For ciphers up to 200 letters long, the best scoring system is based on tetragraphs. For very long ciphers, like the 526-letter Playfair challenge cipher of Simon Singh's 'The Code Book', digraphs provide a faster result. You will find a table of log digraph frequencies in the Downloads section.

The overwhelming number of ciphers I come across are 80 to 120 letters long, and here the best scoring system is provided by log tetragraphs. You will find a table of log tetragraph frequencies, made from 12 books by my friend Hank Gibson in the downloads section of this website, in binary format and also as a text file.

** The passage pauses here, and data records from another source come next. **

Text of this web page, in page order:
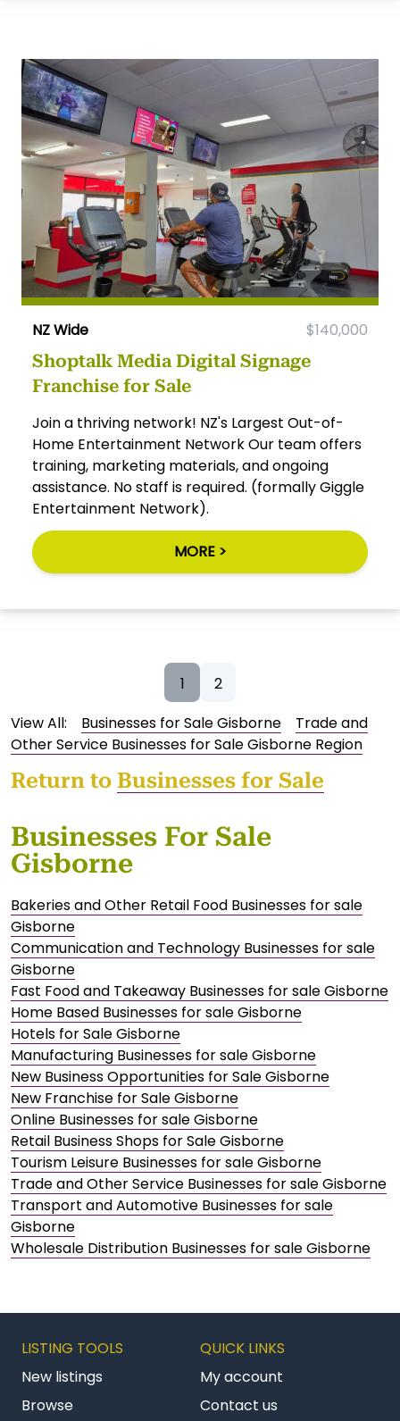
NZ Wide $140,000
Shoptalk Media Digital Signage
Franchise for Sale
Join a thriving network! NZ's Largest Out-of-
Home Entertainment Network Our team offers
training, marketing materials, and ongoing
assistance. No staff is required. (formally Giggle
Entertainment Network).
MORE >
1
2
View All:
Businesses for Sale Gisborne
Trade and
Other Service Businesses for Sale Gisborne Region
Return to Businesses for Sale
Businesses For Sale
Gisborne
Bakeries and Other Retail Food Businesses for sale
Gisborne
Communication and Technology Businesses for sale
Gisborne
Fast Food and Takeaway Businesses for sale Gisborne
Home Based Businesses for sale Gisborne
Hotels for Sale Gisborne
Manufacturing Businesses for sale Gisborne
New Business Opportunities for Sale Gisborne
New Franchise for Sale Gisborne
Online Businesses for sale Gisborne
Retail Business Shops for Sale Gisborne
Tourism Leisure Businesses for sale Gisborne
Trade and Other Service Businesses for sale Gisborne
Transport and Automotive Businesses for sale
Gisborne
Wholesale Distribution Businesses for sale Gisborne
LISTING TOOLS
New listings
Browse
QUICK LINKS
My account
Contact us
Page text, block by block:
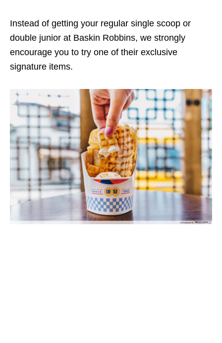
Instead of getting your regular single scoop or
double junior at Baskin Robbins, we strongly
encourage you to try one of their exclusive
signature items.
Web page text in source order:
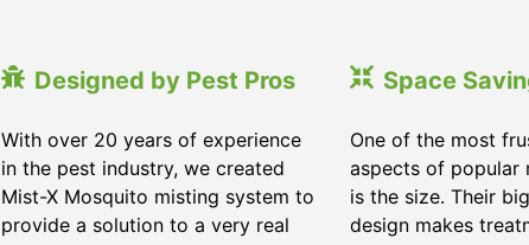
Designed by Pest Pros
With over 20 years of experience
in the pest industry, we created
Mist-X Mosquito misting system to
provide a solution to a very real
Space
One of the most
aspects of popular
is the size. Their
design makes
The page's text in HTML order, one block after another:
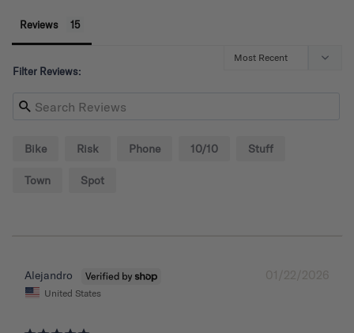
Reviews
Filter Reviews:
Bike Risk Phone 10/10 Stuff
Town Spot
01/22/2026
Alejandro
United States

If you have made your own tetragraph table, it is likely that your frequencies differ from mine because of different lengths of texts. Consequently your score for a given plaintext is likely to be different to mine. To use my Churn array of value[] you will need to adjust your scores to be in line with mine. This is simple to do. Score a piece of plaintext with your log tetragraphs, and then work out the average tetragraph score. My average is 10. If yours is 8, then your factor is 1.25; multiply all your scores by this factor whenever you use the Churn algorithm.

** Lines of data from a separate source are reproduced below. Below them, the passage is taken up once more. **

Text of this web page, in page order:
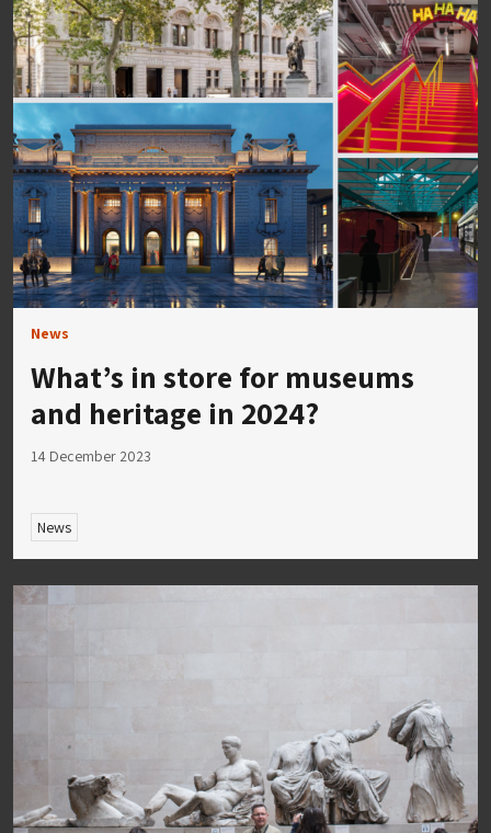
News
What’s in store for museums
and heritage in 2024?
14 December 2023
News
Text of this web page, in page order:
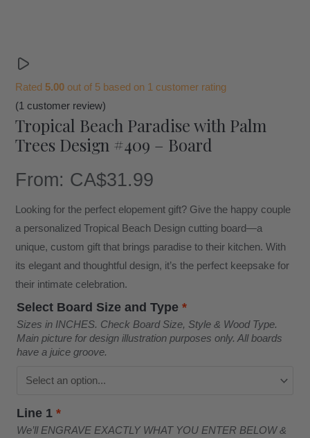
Rated5.00 out of 5 based on 1 customer rating
(1 customer review)
Tropical Beach Paradise with Palm
Trees Design #409 – Board
From: CA$31.99
Looking for the perfect elopement gift? Give the happy couple
a personalized Tropical Beach Design cutting board—a
unique, custom gift that brings paradise to their kitchen. With
its elegant and thoughtful design, it’s the perfect keepsake for
their intimate celebration.
Select Board Size and Type*
Sizes in INCHES. Check Board Size, Style & Wood Type.
Main picture for design illustration purposes only. All boards
have a juice groove.
Line 1*
We’ll ENGRAVE EXACTLY WHAT YOU ENTER BELOW &
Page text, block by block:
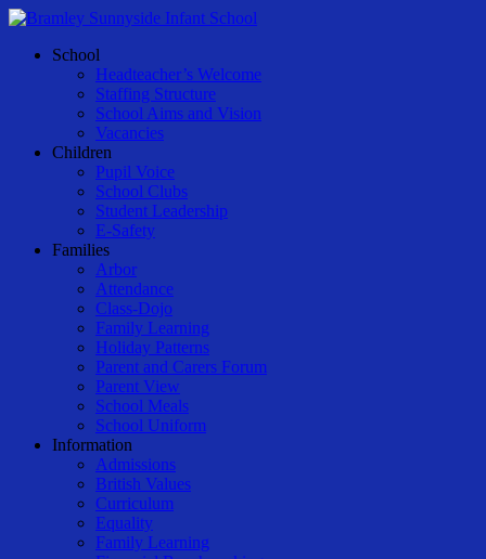
Skip
main
Menu
School
Headteacher’s Welcome
Staffing Structure
School Aims and Vision
Vacancies
Children
Pupil Voice
School Clubs
Student Leadership
E-Safety
Families
Arbor
Attendance
Class-Dojo
Family Learning
Holiday Patterns
Parent and Carers Forum
Parent View
School Meals
School Uniform
Information
Admissions
British Values
Curriculum
Equality
Family Learning
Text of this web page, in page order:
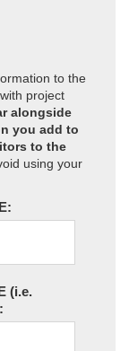
to the
project
alongside
you add to
to the
using your
(i.e.
:
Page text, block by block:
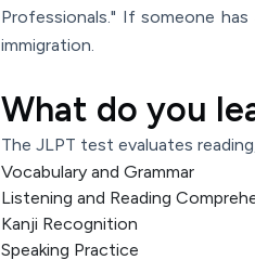
Professionals." If someone
immigration.
What do you
The JLPT test evaluates
Vocabulary and Grammar
Listening and Reading
Kanji Recognition
Speaking Practice
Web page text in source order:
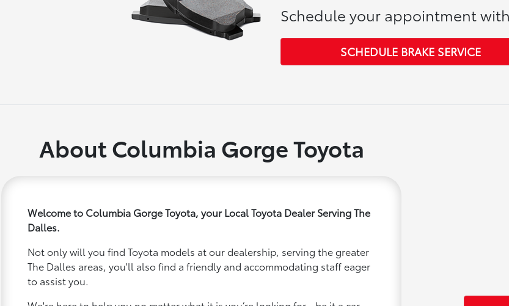
Schedule your appointment
SCHEDULE BRAKE SERVICE
About Columbia Gorge Toyota
Welcome to Columbia Gorge Toyota, your Local Toyota Dealer Serving The
Dalles.
Not only will you find Toyota models at our dealership, serving the greater
The Dalles areas, you'll also find a friendly and accommodating staff eager
to assist you.
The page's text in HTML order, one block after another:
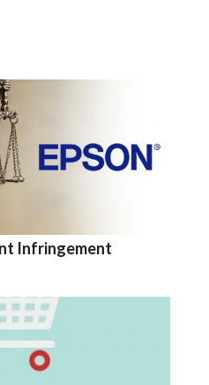
Infringement

Adjusting for ciphers of different lengths.

The 100 integers in the array called value[], that I introduced you to earlier, work well with ciphers with 100 to 120 letters. If you have a much longer cipher to solve, the scores of that cipher will be higher because of the extra length. It is then necessary to bring them back to what they would have been for a cipher of length 110 letters. That is simple to do. If the cipher is 220 letters long, then multiply all scores by a factor of 110/220 = 0.5

If your cipher is less than 100 letter, then scores will need increasing. So for a cipher of length 85 letters, increase the score by a factor of 110/85 = 1.3

Factors affecting solving speed.

The longer the cipher, the faster it will solve because there is more information available to score each key. With this additional information the score is more meaningful and thus decisions on whether to accept or reject a changed key are more likely to be correct.

The dependence of solving time with length is exponential, so as ciphers get shorter they get a lot more difficult to solve.

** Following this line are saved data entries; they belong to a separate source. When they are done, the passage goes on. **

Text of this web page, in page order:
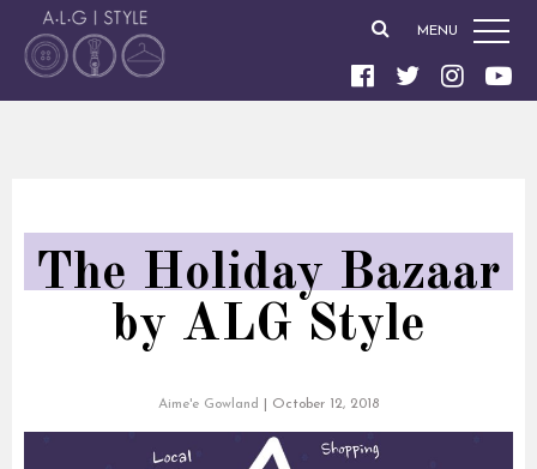
MENU
The Holiday Bazaar
by ALG Style
Aime'e Gowland October 12, 2018
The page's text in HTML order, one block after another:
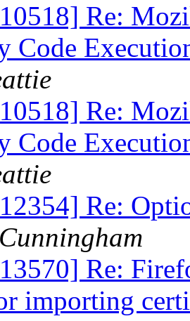
Re:
Code
Re:
Code
Re:
Re:
importing
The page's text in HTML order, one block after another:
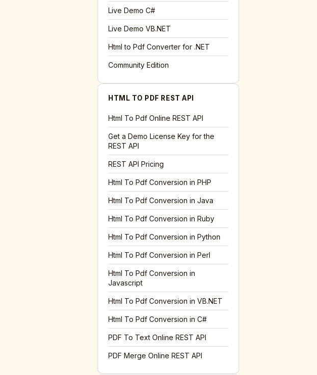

The other factor that influences solving time is how closely the plaintext resembles normal English text. The nearer the text, the faster will a cipher solve. The relationship is again exponential, with solving time extending markedly as plaintexts move further away from everyday English words.

To give you an idea of the size of this effect, a cipher in normal English of length 130 will solve in 1/50th of the time of a cipher of length 86 when using the Churn algorithm. This effect is normal whatever method is used to solve and, of course, is why the Military put limits on the length of cipher messages.